How it’s done
You don't need to escape the city lights or own a telescope for a moment of astronomical wonder. The International Space Station —a house the size of a sports field, with astronauts inside— passes over almost any city and looks like a bright point crossing the sky. Hunting it is the best possible use of a screen.
How to do it:
- The screen that's good for looking up. A free sighting app or website tells you the exact day and time it passes over your city, and which way to look. Here technology doesn't replace the sky: it gets you out to see it.
- The wait and the shout. Step out onto the balcony, the rooftop, or the street a couple of minutes early. The anticipation —"will it come out? which way?"— is half the game. And when that point appears, moving steadily and not twinkling, the "there it is!" is collective and electric.

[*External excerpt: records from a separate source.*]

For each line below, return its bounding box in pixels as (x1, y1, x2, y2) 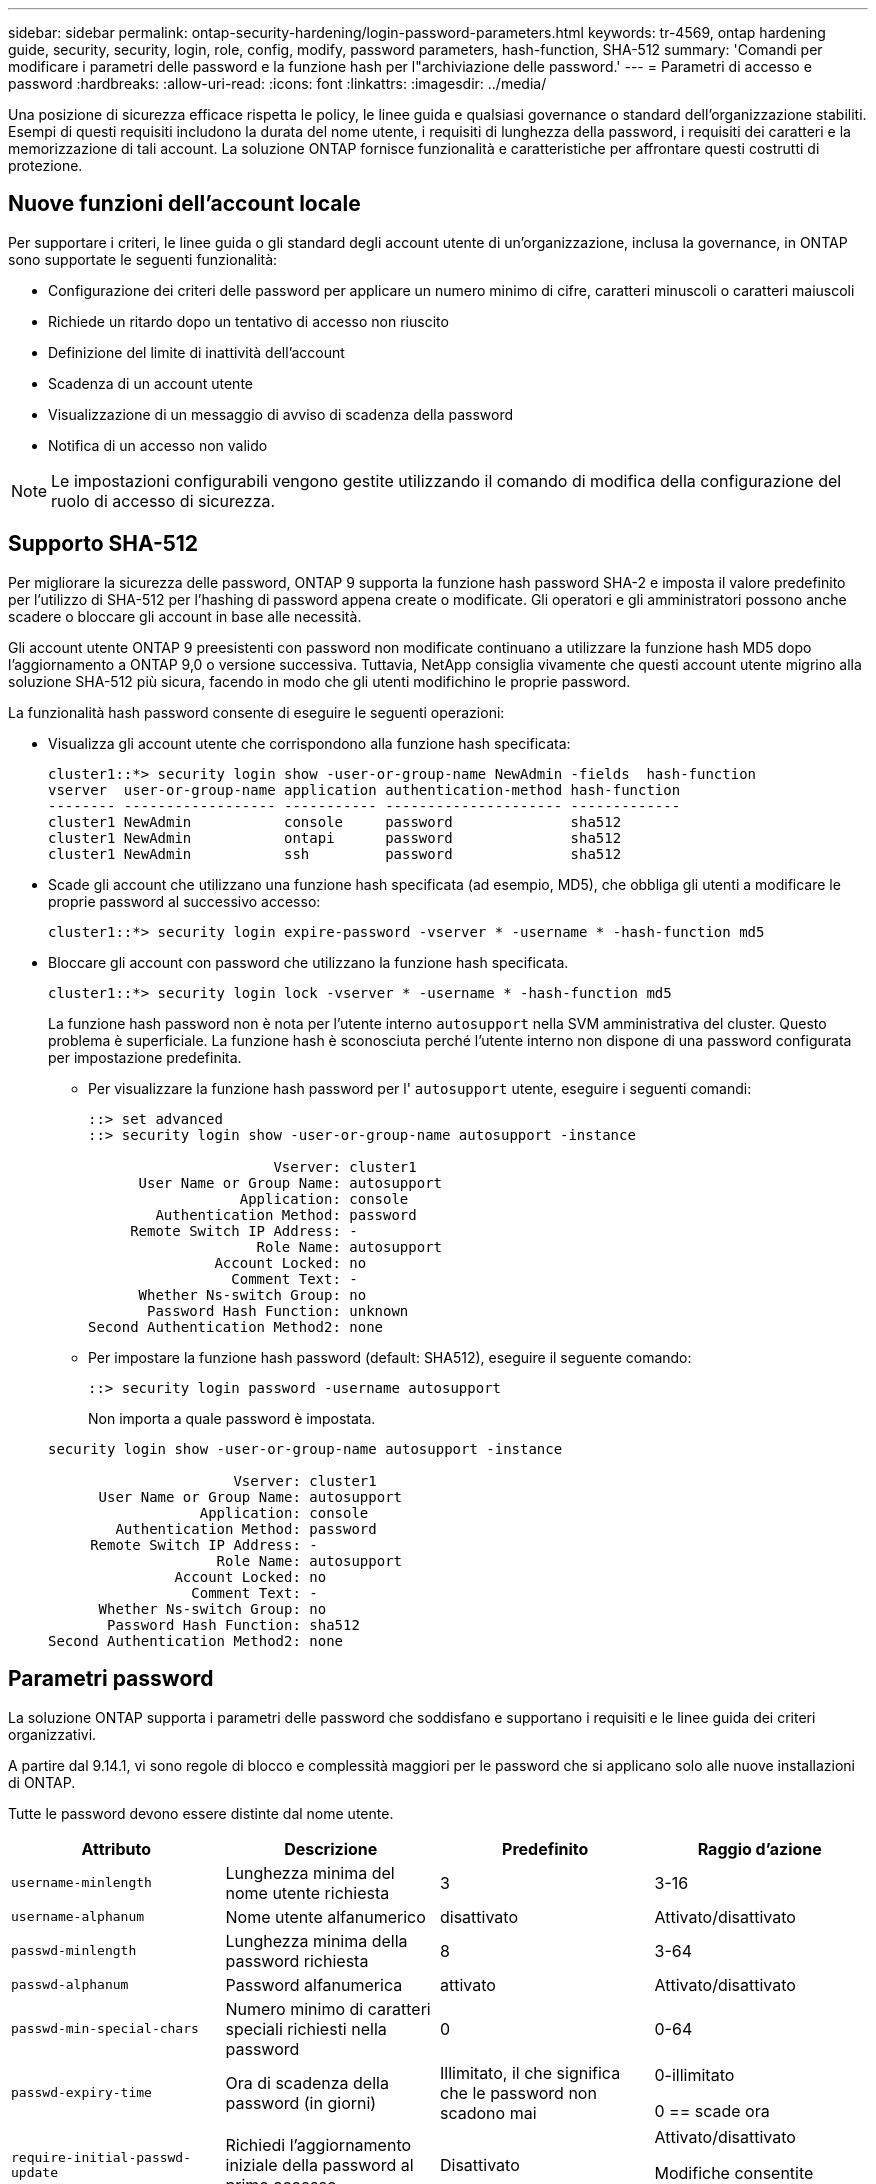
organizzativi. (8, 1725, 97, 1743)
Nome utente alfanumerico (225, 1906, 426, 1927)
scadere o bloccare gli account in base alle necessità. (8, 607, 362, 625)
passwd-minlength (11, 1943, 137, 1959)
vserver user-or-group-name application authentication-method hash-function (48, 781, 681, 798)
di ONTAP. (8, 1773, 76, 1791)
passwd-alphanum (11, 1977, 129, 1993)
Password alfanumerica (225, 1974, 403, 1995)
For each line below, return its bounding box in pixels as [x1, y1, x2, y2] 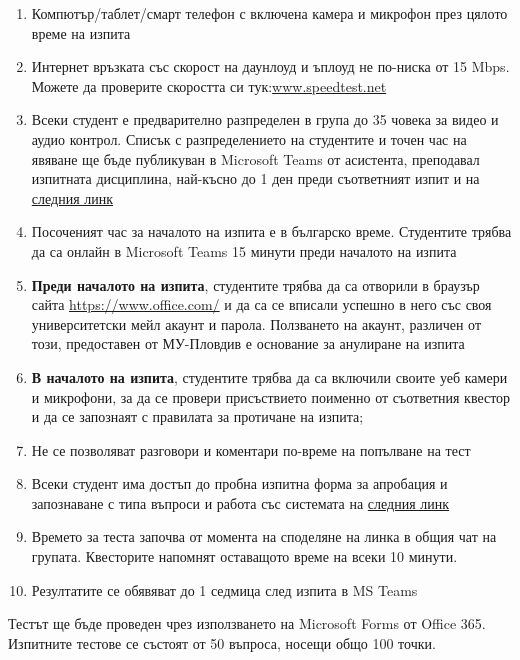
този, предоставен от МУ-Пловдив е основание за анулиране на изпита [31, 333, 465, 354]
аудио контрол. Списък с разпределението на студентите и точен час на [31, 128, 467, 149]
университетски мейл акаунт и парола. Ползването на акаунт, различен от [31, 313, 482, 334]
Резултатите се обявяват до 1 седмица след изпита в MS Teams [31, 579, 418, 600]
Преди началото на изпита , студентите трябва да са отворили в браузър [31, 274, 480, 295]
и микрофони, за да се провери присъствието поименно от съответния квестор [31, 386, 511, 407]
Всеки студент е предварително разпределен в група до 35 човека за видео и [31, 109, 499, 130]
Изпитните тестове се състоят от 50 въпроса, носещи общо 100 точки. [8, 632, 436, 653]
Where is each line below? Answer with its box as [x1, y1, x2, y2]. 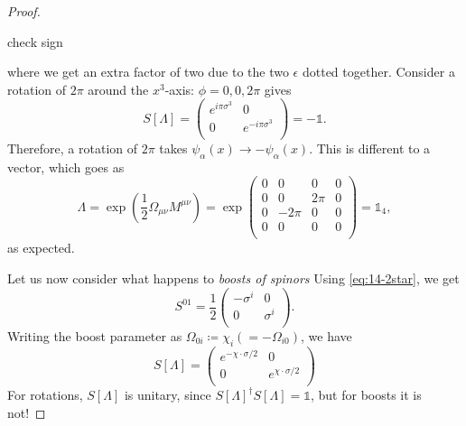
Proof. [7, 2, 41, 20]
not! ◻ [7, 403, 46, 421]
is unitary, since [124, 385, 211, 403]
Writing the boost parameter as [7, 326, 182, 345]
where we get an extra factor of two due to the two [7, 62, 289, 81]
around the [88, 79, 149, 98]
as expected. [7, 238, 75, 257]
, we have [301, 326, 352, 345]
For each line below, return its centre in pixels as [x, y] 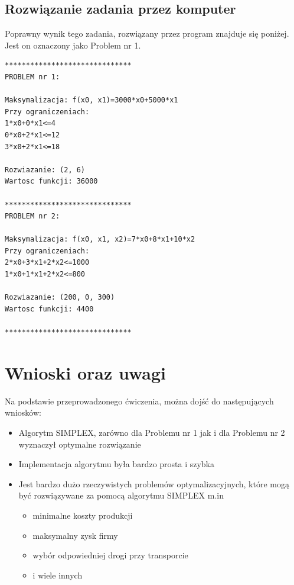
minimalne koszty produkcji [83, 515]
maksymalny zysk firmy [75, 535]
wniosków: [23, 412]
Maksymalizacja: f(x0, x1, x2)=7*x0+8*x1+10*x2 [100, 240]
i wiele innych [58, 575]
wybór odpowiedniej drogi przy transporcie [110, 555]
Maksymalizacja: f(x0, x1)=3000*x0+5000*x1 [92, 100]
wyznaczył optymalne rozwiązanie [80, 444]
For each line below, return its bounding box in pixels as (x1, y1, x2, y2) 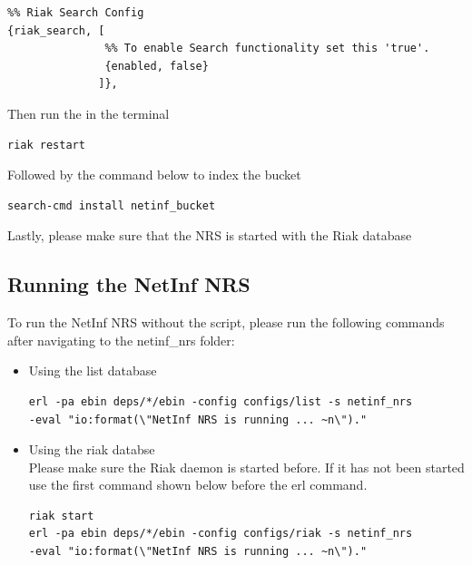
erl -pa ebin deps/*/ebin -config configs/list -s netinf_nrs (28, 395, 413, 408)
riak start (28, 509, 94, 522)
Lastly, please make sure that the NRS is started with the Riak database (7, 226, 412, 245)
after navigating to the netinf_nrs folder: (7, 330, 235, 349)
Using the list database (28, 361, 157, 380)
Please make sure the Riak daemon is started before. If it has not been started (28, 457, 465, 476)
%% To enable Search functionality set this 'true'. (104, 42, 430, 55)
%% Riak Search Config (7, 6, 144, 19)
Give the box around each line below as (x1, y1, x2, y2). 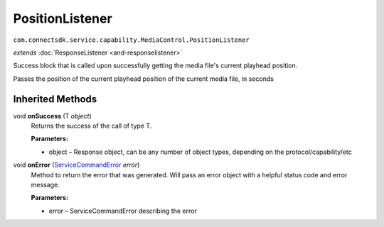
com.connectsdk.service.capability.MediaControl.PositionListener (13, 35, 250, 44)
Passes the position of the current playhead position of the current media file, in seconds (13, 74, 274, 83)
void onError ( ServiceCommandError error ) (13, 160, 140, 170)
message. (31, 180, 60, 189)
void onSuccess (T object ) (13, 111, 92, 120)
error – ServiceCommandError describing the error (48, 206, 197, 215)
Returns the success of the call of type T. (31, 121, 152, 131)
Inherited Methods (13, 93, 97, 105)
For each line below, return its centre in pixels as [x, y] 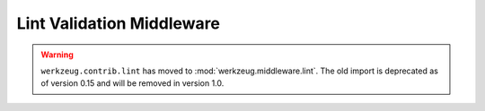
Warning [57, 55]
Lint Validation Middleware [118, 23]
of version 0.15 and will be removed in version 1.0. [132, 83]
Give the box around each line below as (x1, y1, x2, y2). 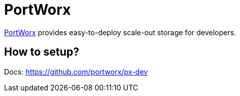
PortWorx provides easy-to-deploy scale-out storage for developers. (4, 28, 236, 37)
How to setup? (4, 45, 79, 59)
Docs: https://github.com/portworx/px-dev (4, 67, 148, 76)
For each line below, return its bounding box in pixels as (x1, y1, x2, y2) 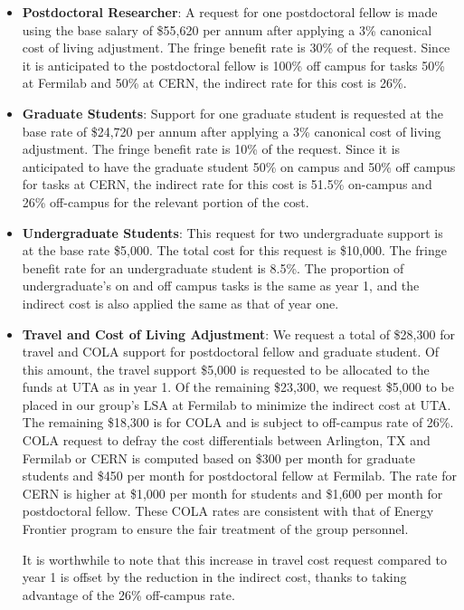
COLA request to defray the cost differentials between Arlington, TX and (22, 431, 431, 450)
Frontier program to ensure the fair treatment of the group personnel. (22, 519, 409, 539)
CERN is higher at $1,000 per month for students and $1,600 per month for (22, 483, 443, 502)
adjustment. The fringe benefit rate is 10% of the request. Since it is (22, 139, 401, 158)
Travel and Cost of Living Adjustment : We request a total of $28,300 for (22, 324, 455, 343)
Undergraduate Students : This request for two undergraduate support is (22, 223, 443, 242)
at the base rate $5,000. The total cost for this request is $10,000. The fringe (22, 241, 447, 260)
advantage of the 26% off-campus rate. (22, 585, 235, 604)
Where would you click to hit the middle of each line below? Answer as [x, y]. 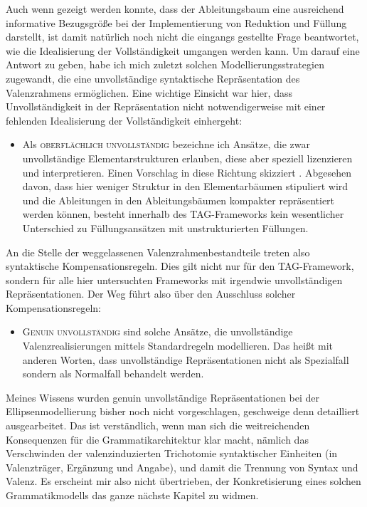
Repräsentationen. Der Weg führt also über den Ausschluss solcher [151, 294]
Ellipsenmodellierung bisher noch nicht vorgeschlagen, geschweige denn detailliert [183, 411]
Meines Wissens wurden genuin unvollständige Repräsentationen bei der [163, 397]
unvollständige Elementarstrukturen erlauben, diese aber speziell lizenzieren [187, 158]
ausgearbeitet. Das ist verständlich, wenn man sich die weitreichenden [158, 425]
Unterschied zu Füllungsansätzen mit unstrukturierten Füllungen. [165, 228]
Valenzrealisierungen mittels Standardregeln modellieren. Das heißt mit [177, 346]
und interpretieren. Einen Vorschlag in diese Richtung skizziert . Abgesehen [187, 172]
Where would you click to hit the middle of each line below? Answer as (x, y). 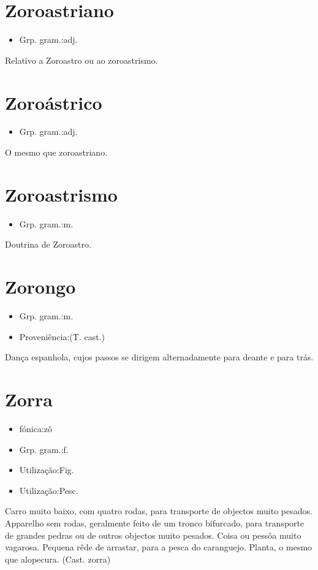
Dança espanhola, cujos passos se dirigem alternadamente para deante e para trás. (159, 357)
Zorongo (40, 287)
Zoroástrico (54, 102)
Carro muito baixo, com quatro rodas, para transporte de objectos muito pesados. (159, 511)
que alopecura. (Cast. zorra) (58, 559)
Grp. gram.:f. (44, 449)
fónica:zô (36, 428)
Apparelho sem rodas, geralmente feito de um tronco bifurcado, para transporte (155, 522)
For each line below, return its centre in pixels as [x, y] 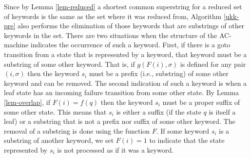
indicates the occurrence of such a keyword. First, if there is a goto [130, 45]
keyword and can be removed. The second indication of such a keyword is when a [125, 83]
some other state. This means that [55, 111]
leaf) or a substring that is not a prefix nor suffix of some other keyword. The [120, 121]
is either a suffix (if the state [159, 111]
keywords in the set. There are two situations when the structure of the [111, 35]
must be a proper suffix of [201, 102]
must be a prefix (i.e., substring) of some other [159, 73]
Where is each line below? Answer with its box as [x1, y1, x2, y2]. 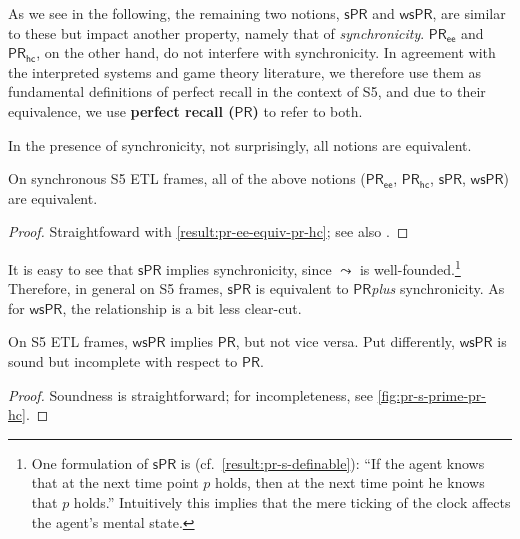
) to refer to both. [252, 100, 363, 121]
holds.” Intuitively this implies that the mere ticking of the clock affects [73, 491, 511, 512]
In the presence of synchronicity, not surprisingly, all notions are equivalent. [8, 134, 472, 155]
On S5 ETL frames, [8, 331, 128, 352]
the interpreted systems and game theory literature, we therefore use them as [8, 61, 482, 82]
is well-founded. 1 [359, 255, 461, 279]
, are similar [432, 3, 506, 23]
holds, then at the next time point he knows [215, 472, 485, 493]
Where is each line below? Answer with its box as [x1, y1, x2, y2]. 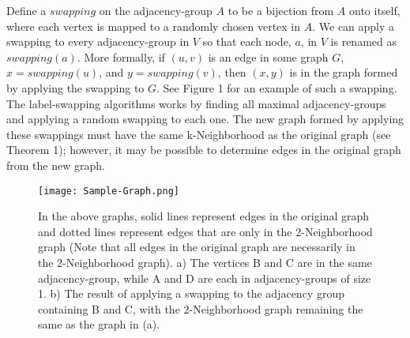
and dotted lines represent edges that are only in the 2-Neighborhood [38, 223, 373, 239]
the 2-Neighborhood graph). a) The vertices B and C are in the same [38, 253, 372, 270]
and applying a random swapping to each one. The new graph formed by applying [6, 111, 404, 127]
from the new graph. [6, 156, 105, 173]
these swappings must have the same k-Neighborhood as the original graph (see [6, 126, 391, 142]
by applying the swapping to [6, 79, 145, 96]
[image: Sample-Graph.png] [38, 185, 179, 197]
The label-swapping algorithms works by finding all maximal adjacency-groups [6, 95, 386, 111]
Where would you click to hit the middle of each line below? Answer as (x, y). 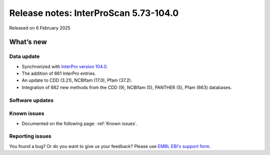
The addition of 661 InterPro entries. (59, 74)
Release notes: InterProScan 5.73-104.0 (94, 13)
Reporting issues (30, 136)
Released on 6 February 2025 (40, 28)
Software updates (31, 100)
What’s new (28, 42)
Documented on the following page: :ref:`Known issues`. (80, 123)
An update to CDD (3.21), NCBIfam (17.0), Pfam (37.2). (77, 80)
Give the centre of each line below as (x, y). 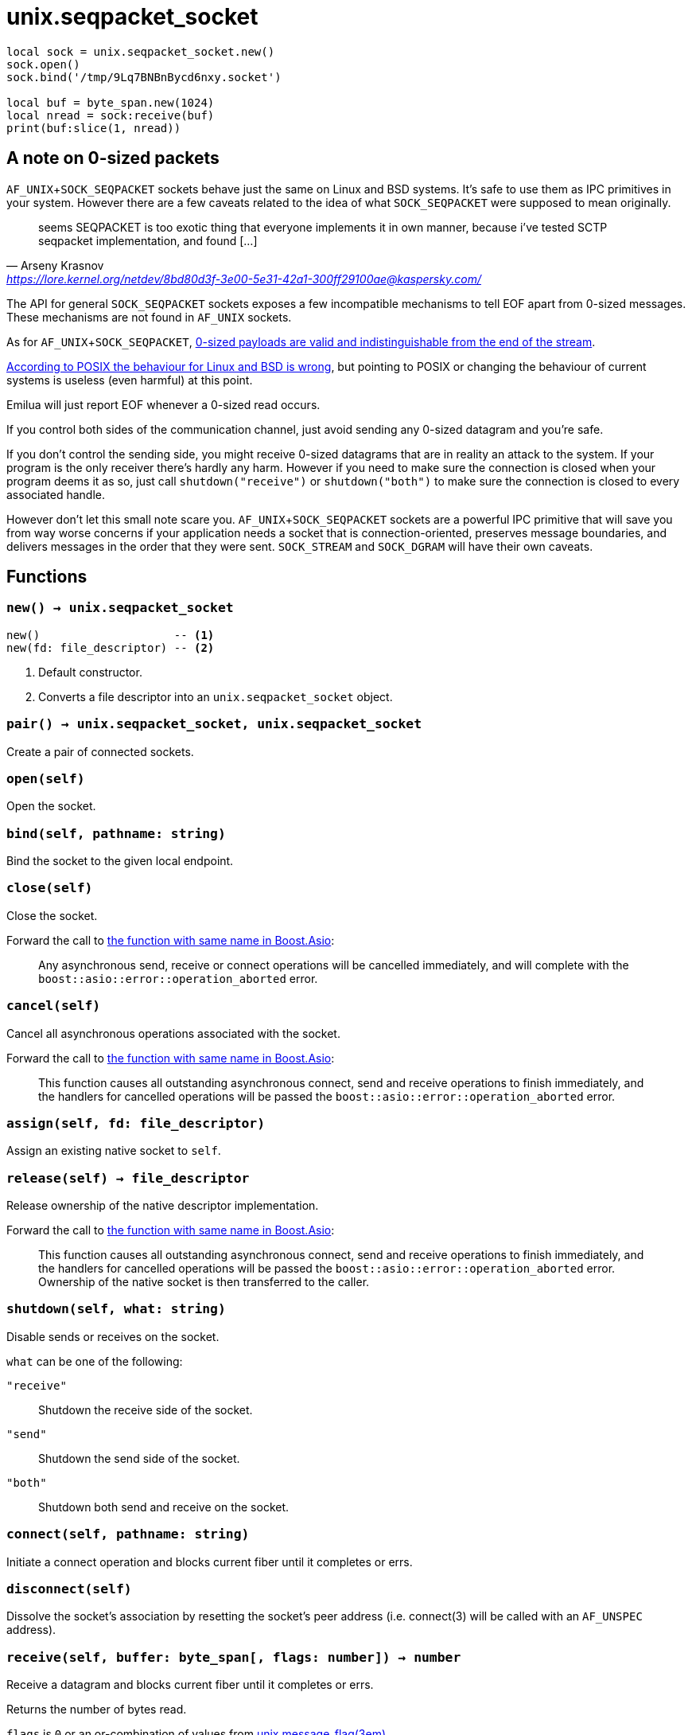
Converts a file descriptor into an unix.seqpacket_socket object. (216, 696)
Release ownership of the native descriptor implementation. (163, 1206)
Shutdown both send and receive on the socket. (164, 1507)
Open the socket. (51, 806)
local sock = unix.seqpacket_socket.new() (141, 51)
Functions (47, 577)
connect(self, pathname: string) (128, 1534)
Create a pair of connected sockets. (100, 751)
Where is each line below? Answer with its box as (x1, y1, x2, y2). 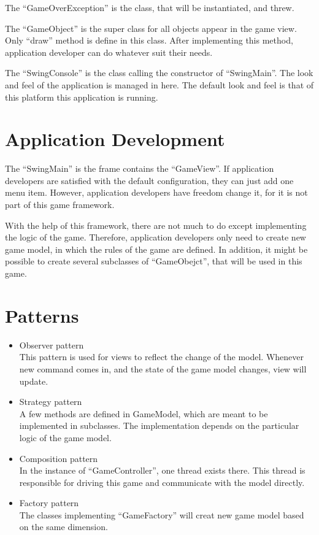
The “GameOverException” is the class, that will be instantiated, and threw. (5, 1, 294, 13)
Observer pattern (19, 338, 84, 351)
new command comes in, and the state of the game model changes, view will (19, 362, 307, 375)
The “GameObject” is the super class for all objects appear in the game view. (5, 21, 297, 34)
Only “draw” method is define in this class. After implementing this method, (5, 34, 293, 47)
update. (19, 374, 48, 387)
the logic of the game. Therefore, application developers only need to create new (5, 231, 306, 244)
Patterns (5, 302, 79, 328)
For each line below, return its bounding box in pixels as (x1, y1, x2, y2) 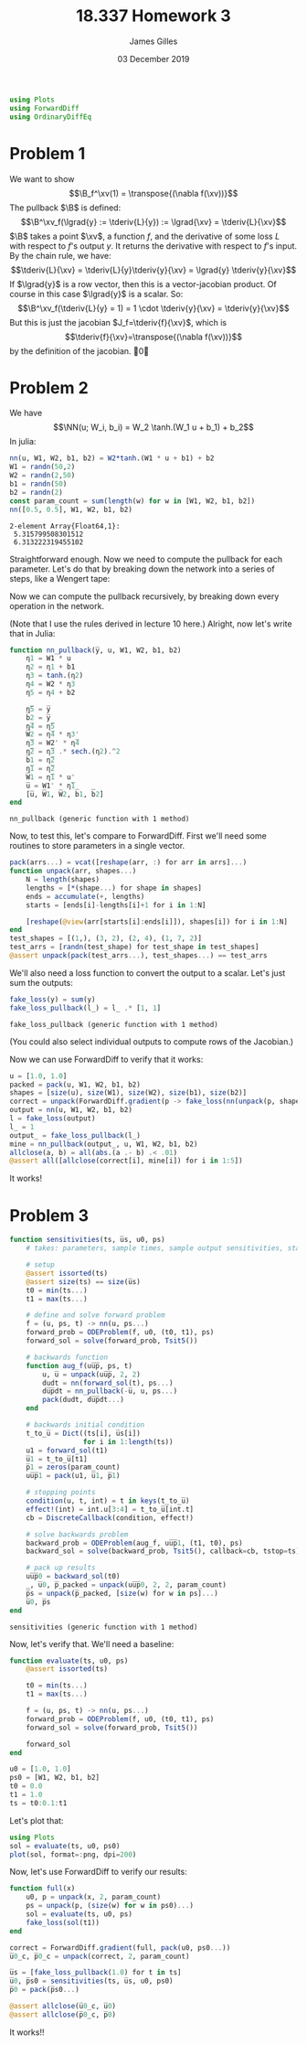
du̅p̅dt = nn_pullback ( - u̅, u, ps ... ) (42, 1387, 178, 1396)
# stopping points (26, 1488, 96, 1497)
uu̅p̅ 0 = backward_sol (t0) (26, 1572, 121, 1581)
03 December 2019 (117, 53, 190, 64)
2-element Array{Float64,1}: (9, 521, 121, 530)
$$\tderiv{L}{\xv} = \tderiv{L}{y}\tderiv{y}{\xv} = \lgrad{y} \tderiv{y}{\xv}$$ (10, 264, 297, 275)
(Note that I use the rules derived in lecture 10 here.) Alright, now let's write (9, 618, 292, 629)
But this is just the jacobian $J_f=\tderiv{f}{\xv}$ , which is (9, 316, 227, 327)
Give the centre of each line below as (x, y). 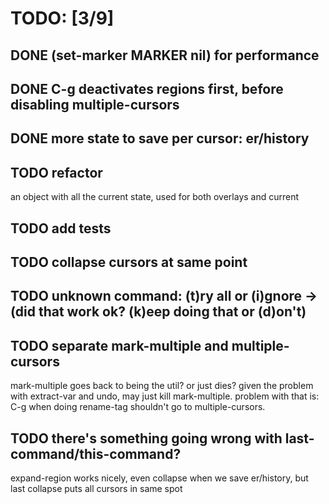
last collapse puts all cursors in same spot (96, 488)
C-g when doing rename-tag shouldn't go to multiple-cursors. (138, 407)
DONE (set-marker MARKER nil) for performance (165, 55)
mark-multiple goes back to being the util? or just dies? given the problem (162, 386)
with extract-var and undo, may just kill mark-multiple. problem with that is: (165, 396)
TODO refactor (56, 172)
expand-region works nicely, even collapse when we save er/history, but (159, 478)
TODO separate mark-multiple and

- The conversation it opens. That there are people living up there, going around the world every hour and a half, sets off endless questions: how they eat, how they sleep, why they don't fall. You don't have to know it all — write them down and look up the curious ones together.
What it builds — the why
Hunting the Station mixes urban astronomy, technology used well, and pure wonder. It teaches your son that science isn't just a book thing: there's something real and crewed crossing his sky, and he can see it with his own eyes. It builds curiosity and a new sense of scale —the Earth seen from outside, humanity doing something enormous together—. And it offers a priceless model of digital life: using the screen as a tool that launches you into the real world, not as a destination. The emotional anchor is the wonder shared in the dark, that "there it is!" shouted as a family and never forgotten.
How it changes with age
6–9 Childhood
10–12 Preteens
13–15 Early adolescence
Variations
Moon-and-planets version: if the Station pass fails or runs late, the Moon through ordinary binoculars already shows breathtaking craters — and Venus or Jupiter shine bright even from the city. Sky-logbook version: note down each successful sighting with the date and who spotted it first; the list grows and with it the habit of looking up.
What to watch for in your child
The sky doesn't always cooperate: clouds, a pass that turns out fainter than expected, a sleepy child at sighting time. Manage expectations so that a miss doesn't kill the excitement — "sometimes you can't see it, that's why it's a hunt." Notice which part grabs him: the craft crossing over, the people inside, the physical why, or simply being awake at night with the family looking up. Any of those doors is a good one. And keep the app from becoming the center: the screen is for knowing when to go out, not for staring at while the sky passes by.